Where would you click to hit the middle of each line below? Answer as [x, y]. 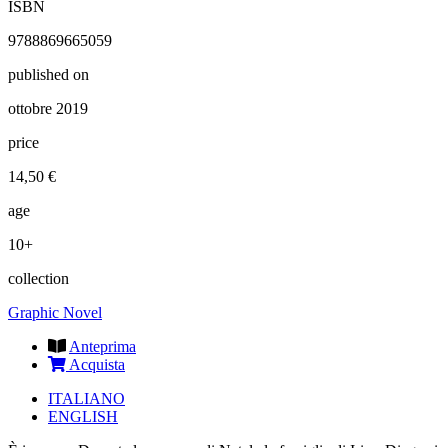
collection [38, 278]
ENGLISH [83, 416]
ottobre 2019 [48, 108]
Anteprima [102, 346]
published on [48, 74]
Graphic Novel [55, 312]
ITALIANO [86, 398]
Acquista [95, 364]
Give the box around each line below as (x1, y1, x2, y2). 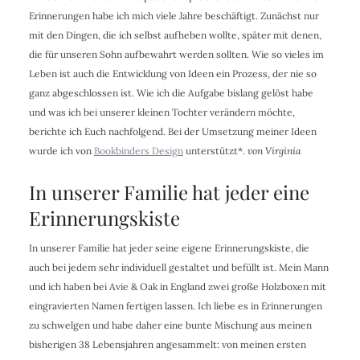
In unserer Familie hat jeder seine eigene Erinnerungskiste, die (28, 242, 309, 255)
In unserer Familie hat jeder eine (28, 179, 309, 206)
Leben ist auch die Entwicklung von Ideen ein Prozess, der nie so (28, 67, 317, 80)
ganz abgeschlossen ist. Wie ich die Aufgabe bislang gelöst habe (28, 87, 313, 100)
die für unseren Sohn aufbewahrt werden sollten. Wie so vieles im (28, 48, 324, 61)
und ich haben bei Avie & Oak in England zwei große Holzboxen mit (28, 280, 326, 293)
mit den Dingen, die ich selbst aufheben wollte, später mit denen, (28, 29, 321, 42)
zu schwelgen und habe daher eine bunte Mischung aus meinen (28, 319, 312, 332)
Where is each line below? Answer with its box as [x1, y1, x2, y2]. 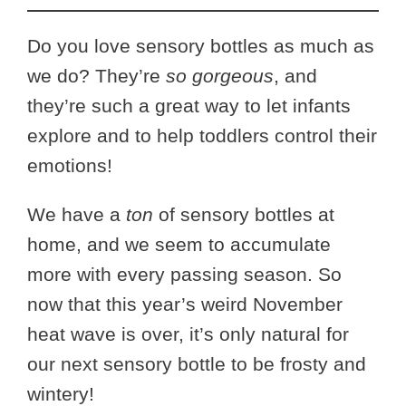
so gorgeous [166, 65, 274, 87]
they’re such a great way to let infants [27, 95, 351, 117]
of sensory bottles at [153, 204, 334, 226]
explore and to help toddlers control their [27, 125, 377, 147]
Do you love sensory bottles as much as [27, 35, 374, 57]
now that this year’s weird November [27, 294, 343, 315]
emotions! [27, 155, 112, 177]
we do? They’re [27, 65, 166, 87]
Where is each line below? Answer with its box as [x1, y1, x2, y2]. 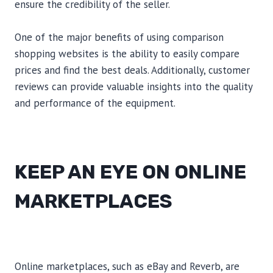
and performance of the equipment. [15, 96, 175, 110]
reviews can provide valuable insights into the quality [15, 80, 252, 93]
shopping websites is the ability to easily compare [15, 47, 239, 60]
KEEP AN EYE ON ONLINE [15, 160, 246, 183]
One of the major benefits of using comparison [15, 30, 224, 44]
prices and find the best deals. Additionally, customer [15, 63, 250, 77]
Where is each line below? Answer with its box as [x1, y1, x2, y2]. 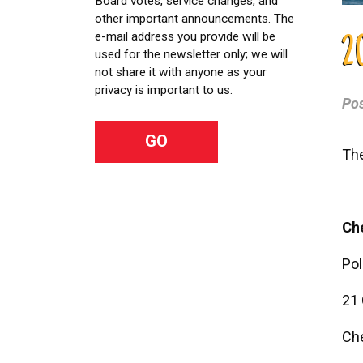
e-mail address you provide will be [95, 28, 275, 44]
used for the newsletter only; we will [95, 46, 288, 62]
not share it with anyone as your [95, 64, 267, 79]
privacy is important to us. [95, 82, 233, 97]
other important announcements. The [95, 11, 294, 26]
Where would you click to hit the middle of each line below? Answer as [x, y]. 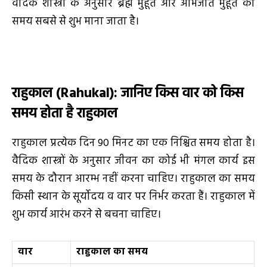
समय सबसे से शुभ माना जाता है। [75, 21]
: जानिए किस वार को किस [179, 94]
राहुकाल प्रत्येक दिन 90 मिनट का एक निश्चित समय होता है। [133, 144]
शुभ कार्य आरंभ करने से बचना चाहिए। [86, 215]
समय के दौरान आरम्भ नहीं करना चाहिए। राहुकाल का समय [133, 179]
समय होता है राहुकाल [65, 114]
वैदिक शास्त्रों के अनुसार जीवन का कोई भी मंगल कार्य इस [133, 162]
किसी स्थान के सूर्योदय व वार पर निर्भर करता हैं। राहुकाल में [133, 197]
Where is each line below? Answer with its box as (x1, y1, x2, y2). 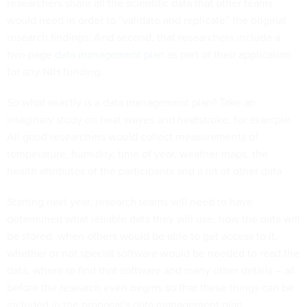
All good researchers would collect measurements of (7, 129, 258, 145)
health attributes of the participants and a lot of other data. (7, 163, 284, 180)
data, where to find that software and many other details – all (7, 262, 295, 279)
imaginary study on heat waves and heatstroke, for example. (7, 112, 293, 128)
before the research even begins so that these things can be (7, 280, 294, 296)
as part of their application (164, 47, 291, 63)
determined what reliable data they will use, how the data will (7, 211, 300, 228)
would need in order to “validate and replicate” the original (7, 12, 286, 29)
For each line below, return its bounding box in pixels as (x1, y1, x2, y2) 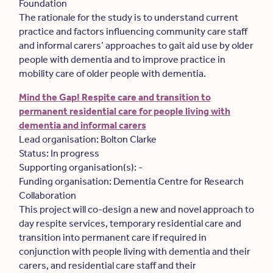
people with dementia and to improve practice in (18, 54, 225, 65)
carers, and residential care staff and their (18, 260, 196, 271)
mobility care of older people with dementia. (18, 68, 211, 79)
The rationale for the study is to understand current (18, 12, 238, 23)
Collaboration (18, 190, 78, 201)
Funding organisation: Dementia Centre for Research (18, 175, 244, 187)
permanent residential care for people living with (18, 105, 230, 117)
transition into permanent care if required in (18, 232, 207, 243)
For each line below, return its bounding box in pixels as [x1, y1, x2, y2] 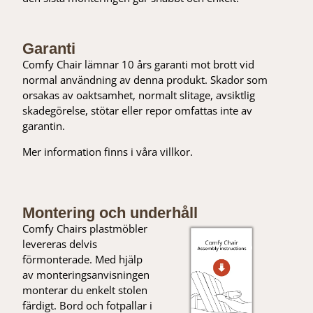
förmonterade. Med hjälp [22, 252, 143, 266]
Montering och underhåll [22, 203, 198, 221]
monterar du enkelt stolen [22, 282, 148, 297]
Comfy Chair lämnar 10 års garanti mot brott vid [22, 57, 255, 72]
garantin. [22, 119, 66, 133]
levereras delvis [22, 236, 98, 251]
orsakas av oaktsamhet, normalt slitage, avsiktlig [22, 88, 256, 103]
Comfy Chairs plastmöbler [22, 221, 148, 235]
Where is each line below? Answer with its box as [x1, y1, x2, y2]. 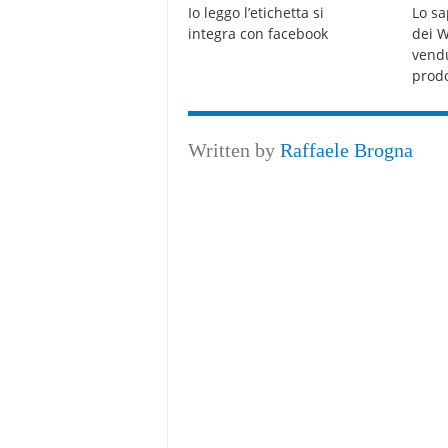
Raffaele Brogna [280, 139, 414, 162]
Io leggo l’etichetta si [188, 3, 325, 23]
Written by [188, 139, 281, 162]
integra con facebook [188, 24, 329, 44]
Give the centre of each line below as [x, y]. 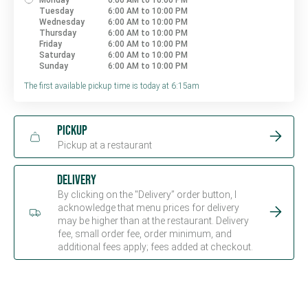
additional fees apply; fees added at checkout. [155, 246]
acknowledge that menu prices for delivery [148, 207]
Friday [51, 44]
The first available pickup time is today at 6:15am [112, 86]
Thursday [58, 33]
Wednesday [62, 22]
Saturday [57, 55]
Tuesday [56, 11]
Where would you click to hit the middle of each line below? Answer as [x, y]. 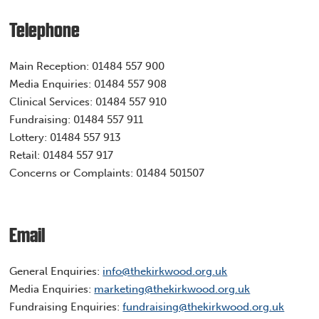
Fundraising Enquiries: [66, 307]
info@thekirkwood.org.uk [165, 271]
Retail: [26, 155]
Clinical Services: [53, 101]
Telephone [45, 31]
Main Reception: [51, 66]
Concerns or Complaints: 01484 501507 [109, 173]
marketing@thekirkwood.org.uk [172, 289]
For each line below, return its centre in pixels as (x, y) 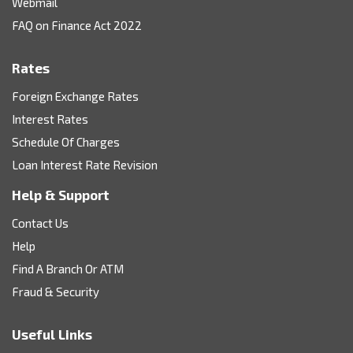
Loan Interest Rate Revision (85, 164)
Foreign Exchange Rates (75, 96)
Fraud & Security (56, 291)
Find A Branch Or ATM (68, 268)
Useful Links (52, 334)
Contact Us (40, 223)
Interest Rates (50, 119)
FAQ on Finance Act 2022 (77, 25)
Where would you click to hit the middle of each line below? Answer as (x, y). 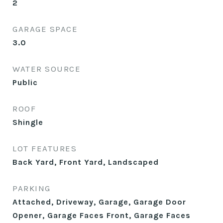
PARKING (32, 188)
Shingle (28, 122)
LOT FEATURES (45, 148)
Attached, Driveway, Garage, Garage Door (99, 202)
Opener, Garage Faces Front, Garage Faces (102, 215)
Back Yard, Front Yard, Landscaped (86, 162)
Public (25, 82)
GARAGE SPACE (45, 29)
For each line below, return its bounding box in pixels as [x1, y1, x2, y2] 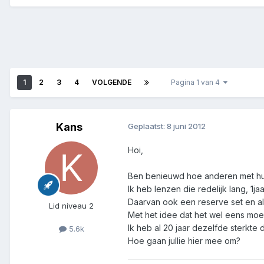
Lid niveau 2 [49, 201, 94, 211]
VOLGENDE [92, 78, 131, 87]
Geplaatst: [128, 121, 167, 131]
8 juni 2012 [167, 121, 206, 131]
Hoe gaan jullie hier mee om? [128, 236, 240, 246]
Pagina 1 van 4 [171, 78, 223, 87]
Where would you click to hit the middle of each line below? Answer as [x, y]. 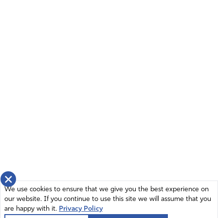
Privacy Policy [81, 209]
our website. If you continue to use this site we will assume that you [108, 199]
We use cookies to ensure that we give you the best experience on [107, 190]
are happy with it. [32, 209]
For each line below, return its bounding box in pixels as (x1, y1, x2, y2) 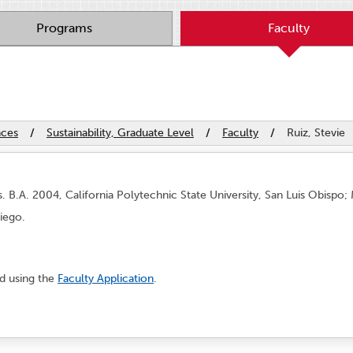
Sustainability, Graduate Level (46, 125, 194, 139)
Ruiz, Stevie (287, 125, 345, 139)
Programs (36, 20, 92, 35)
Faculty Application (58, 271, 154, 285)
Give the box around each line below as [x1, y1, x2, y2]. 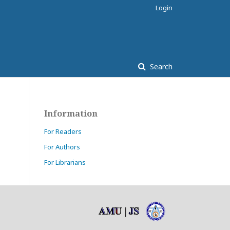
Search [148, 62, 172, 71]
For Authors [44, 142, 80, 151]
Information [44, 108, 98, 119]
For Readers [44, 127, 82, 136]
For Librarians [44, 158, 86, 167]
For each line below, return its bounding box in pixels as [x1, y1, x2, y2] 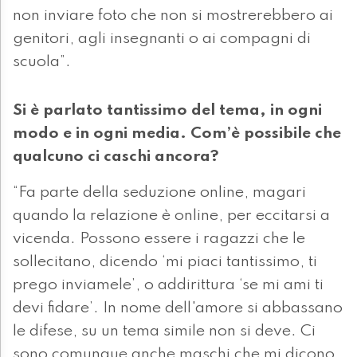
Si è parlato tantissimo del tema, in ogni [13, 103, 322, 120]
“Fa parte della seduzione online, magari [13, 185, 306, 202]
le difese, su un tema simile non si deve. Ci [13, 324, 316, 340]
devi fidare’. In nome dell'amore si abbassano [13, 300, 343, 317]
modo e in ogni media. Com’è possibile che [13, 126, 341, 143]
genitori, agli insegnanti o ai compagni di [13, 31, 311, 48]
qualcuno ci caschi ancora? [13, 149, 219, 166]
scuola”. [13, 54, 71, 71]
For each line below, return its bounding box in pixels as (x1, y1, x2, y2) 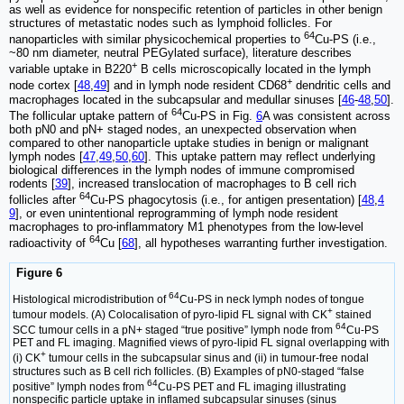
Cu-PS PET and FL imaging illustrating (158, 380, 346, 393)
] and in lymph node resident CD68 (106, 78, 287, 93)
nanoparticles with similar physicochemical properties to (9, 32, 304, 47)
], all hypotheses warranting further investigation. (134, 236, 388, 251)
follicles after (9, 193, 79, 207)
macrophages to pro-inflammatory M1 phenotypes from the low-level (9, 220, 363, 234)
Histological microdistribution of (13, 293, 166, 307)
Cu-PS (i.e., (315, 32, 376, 47)
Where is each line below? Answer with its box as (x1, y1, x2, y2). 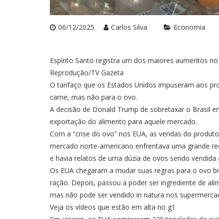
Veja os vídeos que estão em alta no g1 (50, 202, 175, 212)
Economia (174, 22, 205, 32)
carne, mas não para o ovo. (50, 92, 137, 102)
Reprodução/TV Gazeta (50, 67, 124, 77)
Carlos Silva (111, 22, 147, 32)
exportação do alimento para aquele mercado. (50, 116, 197, 126)
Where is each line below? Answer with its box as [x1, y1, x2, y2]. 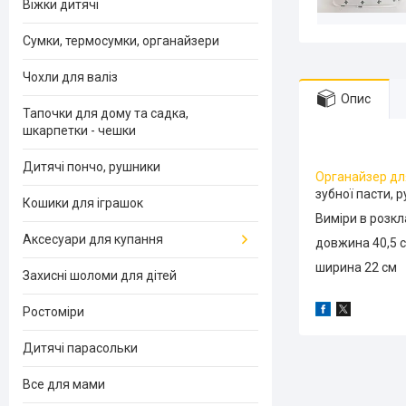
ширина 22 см [315, 259, 397, 275]
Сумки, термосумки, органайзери [23, 34, 219, 48]
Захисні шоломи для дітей [23, 268, 177, 283]
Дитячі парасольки [23, 341, 138, 355]
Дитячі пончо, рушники [23, 159, 160, 174]
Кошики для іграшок [23, 196, 143, 210]
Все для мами [23, 377, 105, 391]
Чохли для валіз [23, 70, 118, 84]
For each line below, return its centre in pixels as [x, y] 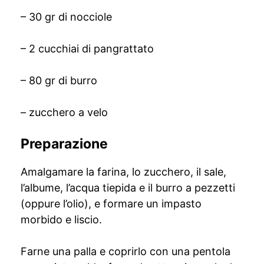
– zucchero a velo [64, 112]
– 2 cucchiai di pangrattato [87, 49]
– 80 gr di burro [59, 80]
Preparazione [64, 144]
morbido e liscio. [61, 220]
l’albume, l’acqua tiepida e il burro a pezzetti [128, 188]
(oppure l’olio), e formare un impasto [111, 204]
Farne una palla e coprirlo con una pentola [126, 251]
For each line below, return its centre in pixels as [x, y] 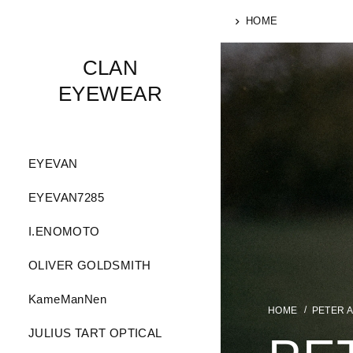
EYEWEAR [110, 94]
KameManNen [68, 299]
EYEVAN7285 [67, 197]
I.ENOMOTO [64, 231]
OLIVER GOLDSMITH [90, 265]
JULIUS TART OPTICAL [95, 333]
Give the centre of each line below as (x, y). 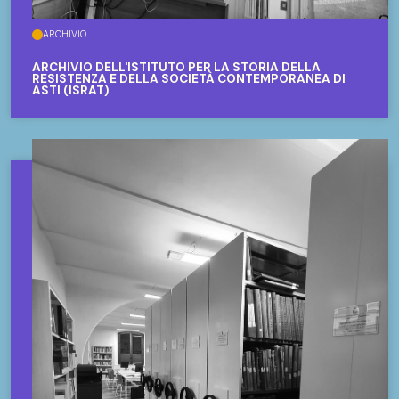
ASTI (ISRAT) (70, 90)
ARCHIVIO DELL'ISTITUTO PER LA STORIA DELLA (176, 67)
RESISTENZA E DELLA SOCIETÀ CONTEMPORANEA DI (189, 78)

......

- What the task requires
Of the records above, copy each line that includes "ogni".

- Result of this task
Si è parlato tantissimo del tema, in ogni [13, 103, 322, 120]
modo e in ogni media. Com’è possibile che [13, 126, 341, 143]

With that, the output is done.